本发明提供一种东星斑抗病良种培育的基因组选择方法,所述的方法是使用不同地理来源的、非家系的东星斑幼鱼构建抗病参考群体,用于构建抗病参考群体的东星斑幼鱼是通过抗病力筛选后获得的;将具有抗病表型、但未纳入参考群体的个体作为验证群体,用于验证本发明提供的SNP位点计算基因组估计育种值的效果,这些SNP位点中包含了与东星斑抗病相关的SNP位点;使用本发明提供的SNP位点计算候选群体的基因组估计育种值,基因组估计育种值高的个体抗病力较强,可用于东星斑抗病良种培育。本发明所提供的基于基因组选择技术的东星斑抗病良种培育方法可用于筛选抗病力强的亲本,选出的亲本可用于东星斑抗病选育,为提高东星斑养殖群体的存活率提供了技术手段。

Description

东星斑抗病良种培育的基因组选择方法 技术领域
本发明属于水产遗传育种技术领域,具体涉及一种东星斑抗病良种培育的基因组选择方法。
背景技术
东星斑,学名豹纹鳃棘鲈(Plectropomus leopardus),隶属鲈形目,鮨科,石斑鱼亚科,鳃棘鲈属。东星斑肉质细腻、味道鲜美,通体呈靓丽红色,具有很高的经济价值和观赏价值,为海水名贵养殖鱼类。由于市场需求量大,野生种群数量因过度捕捞大幅下降,导致东星斑成为市场上一种稀缺的鱼类。近年来,随着东星斑人工养殖技术的突破和发展,养殖范围和规模逐渐扩大。不过,由于高密度养殖模式盛行,加之东星斑养殖环境恶化和种质退化,养殖过程中病害频发,造成了巨大的经济损失。其中,由哈维氏弧菌(Vibrio harveyi)引起的“烂身病”成为了困扰养殖户的一大难题。例如:海南地区曾在2011年爆发过以哈维氏弧菌为优势菌的细菌性疾病,病鱼大量死亡并出现尾部溃烂、全身发白等症状。通常,养殖户应对疾病多以预防为主,出现疾病后往往采用全池泼洒抗生素,如土霉素、恩诺沙星和诺氟沙星等药物进行治疗。但大面积使用抗生素不仅影响水产品质量,还会造成食品安全问题、影响商品鱼价值,给消费者带来潜在的危害。因此,培育东星斑抗病良种,提高东星斑养殖群体自身的抗病力十分必要。

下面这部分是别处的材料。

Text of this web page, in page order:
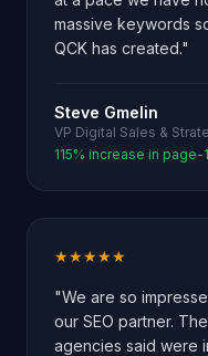
massive keywords
QCK has created."
Steve Gmelin
VP Digital Sales &
115% increase in
★★★★★
"We are so
our SEO partner.
agencies said were
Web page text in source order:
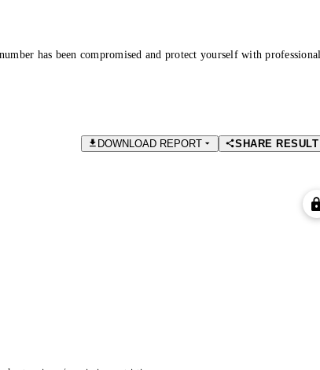
has been compromised and protect yourself with professional
DOWNLOAD REPORT SHARE RESULT
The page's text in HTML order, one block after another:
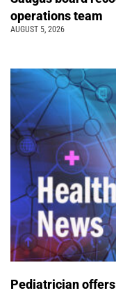
operations team
AUGUST 5, 2026
Pediatrician
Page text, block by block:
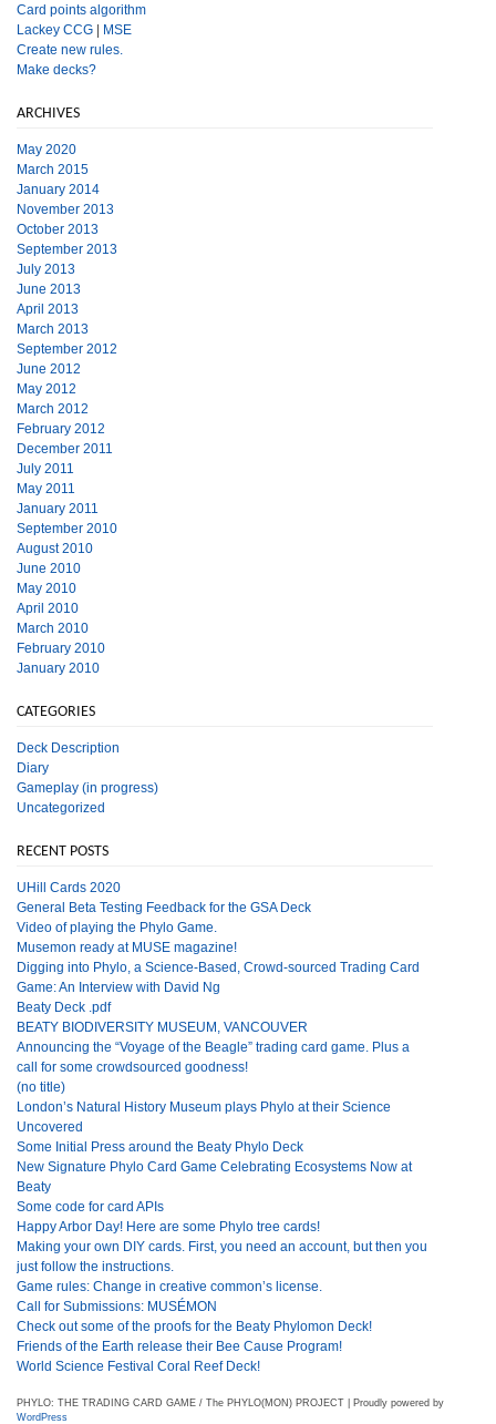
Card points algorithm
Lackey CCG | MSE
Create new rules.
Make decks?
ARCHIVES
May 2020
March 2015
January 2014
November 2013
October 2013
September 2013
July 2013
June 2013
April 2013
March 2013
September 2012
June 2012
May 2012
March 2012
February 2012
December 2011
July 2011
May 2011
January 2011
September 2010
August 2010
June 2010
May 2010
April 2010
March 2010
February 2010
January 2010
CATEGORIES
Deck Description
Diary
Gameplay (in progress)
Uncategorized
RECENT POSTS
UHill Cards 2020
General Beta Testing Feedback for the GSA Deck
Video of playing the Phylo Game.
Musemon ready at MUSE magazine!
Digging into Phylo, a Science-Based, Crowd-sourced Trading Card
Game: An Interview with David Ng
Beaty Deck .pdf
BEATY BIODIVERSITY MUSEUM, VANCOUVER
Announcing the “Voyage of the Beagle” trading card game. Plus a
call for some crowdsourced goodness!
(no title)
London’s Natural History Museum plays Phylo at their Science
Uncovered
Some Initial Press around the Beaty Phylo Deck
New Signature Phylo Card Game Celebrating Ecosystems Now at
Beaty
Some code for card APIs
Happy Arbor Day! Here are some Phylo tree cards!
Making your own DIY cards. First, you need an account, but then you
just follow the instructions.
Game rules: Change in creative common’s license.
Call for Submissions: MUSÉMON
Check out some of the proofs for the Beaty Phylomon Deck!
Friends of the Earth release their Bee Cause Program!
World Science Festival Coral Reef Deck!
PHYLO: THE TRADING CARD GAME / The PHYLO(MON) PROJECT | Proudly powered by
WordPress

如何准确挑选具有育种潜力的个体是良种培育的核心问题。在鱼类抗病选育中,通常利用大规模建立的家系和人工感染实验获取抗病表型,之后通过最佳线性无偏预测(PBLUP)估算出的估计育种值(EBV)进行选育。然而,为了避免病原的垂直传播,人工感染实验中存活的个体一般不用作繁育亲本,而是从EBV 高的家系中选择未感染的健康个体进行繁育。因此,选择效率不高,每年可获得的遗传进展有限。若选育的鱼类无法建立家系,则依据表型或经验选择,导致选育效率大幅度下降。目前,东星斑的人工繁育主要依靠自然产卵和自然受精,无法建立家系。因此,在东星斑这类难以建立家系的鱼类中缺乏有效的选育方法。本发明详述了利用非家系群体培育东星斑抗病良种的方法,旨在提供一种培育东星斑良种的技术方法,为难以建立家系的鱼类的选育提供新思路。
发明内容
本发明的目的是建立一种基于非家系群体的东星斑抗病良种培育的基因组选择方法,以克服传统选育中需要建立家系和选择准确性较低的问题,为培育东星斑抗病良种提供分子育种方法,提高东星斑养殖群体抗病力,推动东星斑抗病良种培育进程。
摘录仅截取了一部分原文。